DESCRIPTION OF THE TASK: Look through the listing below, and wherever a line has the string "Protection", pull it out.

RECORDS SHOWN:

----

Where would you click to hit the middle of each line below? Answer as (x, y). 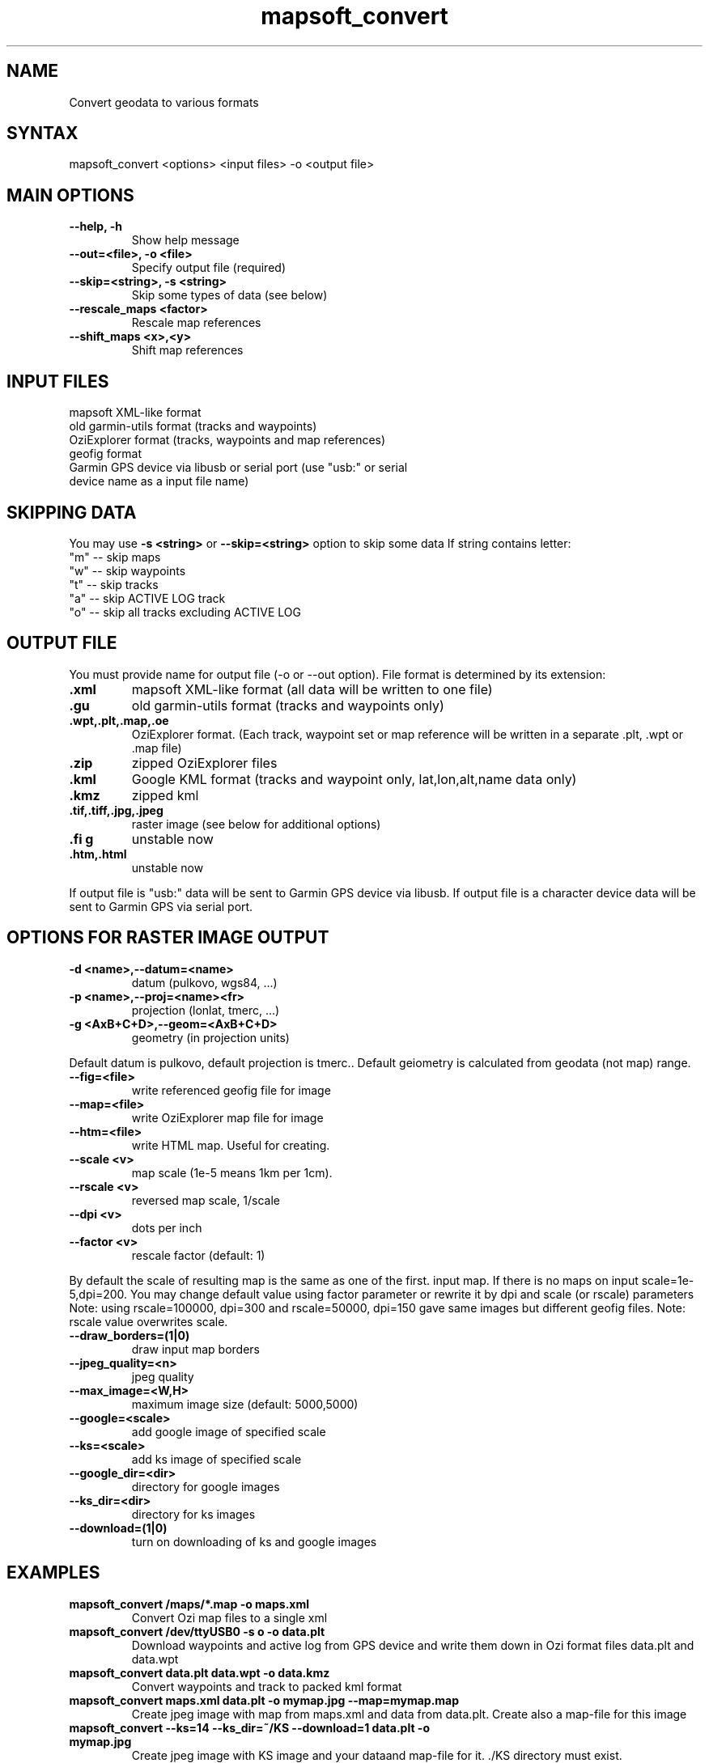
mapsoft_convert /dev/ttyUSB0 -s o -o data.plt (197, 1631)
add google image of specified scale (229, 1431)
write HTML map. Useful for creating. (231, 1145)
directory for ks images (193, 1514)
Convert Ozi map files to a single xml (229, 1617)
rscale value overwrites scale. (149, 1321)
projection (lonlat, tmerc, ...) (206, 1010)
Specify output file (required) (208, 268)
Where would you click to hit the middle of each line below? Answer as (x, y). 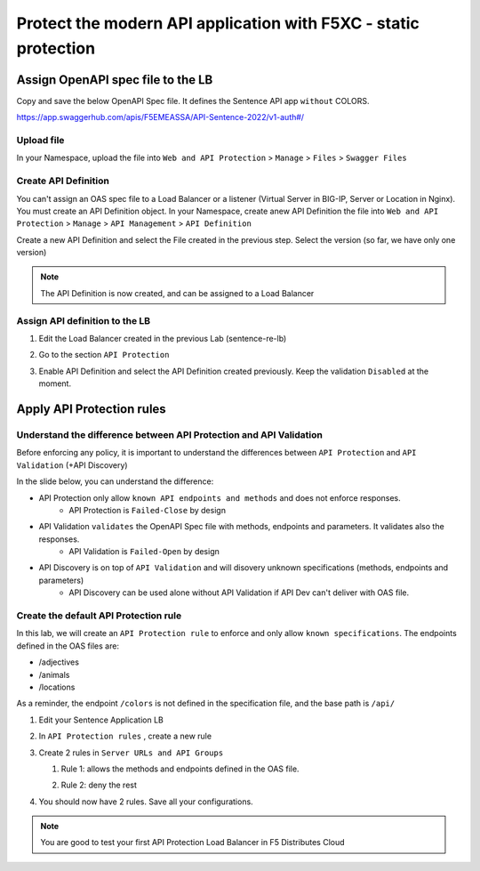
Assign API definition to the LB (84, 320)
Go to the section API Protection (104, 355)
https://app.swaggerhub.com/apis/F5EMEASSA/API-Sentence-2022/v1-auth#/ (160, 117)
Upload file (40, 141)
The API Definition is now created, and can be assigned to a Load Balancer (177, 293)
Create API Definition (63, 181)
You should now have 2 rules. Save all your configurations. (146, 802)
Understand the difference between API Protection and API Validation (170, 434)

----

ANSWER BELOW:
Go to the section API Protection (104, 355)
Understand the difference between API Protection and API Validation (170, 434)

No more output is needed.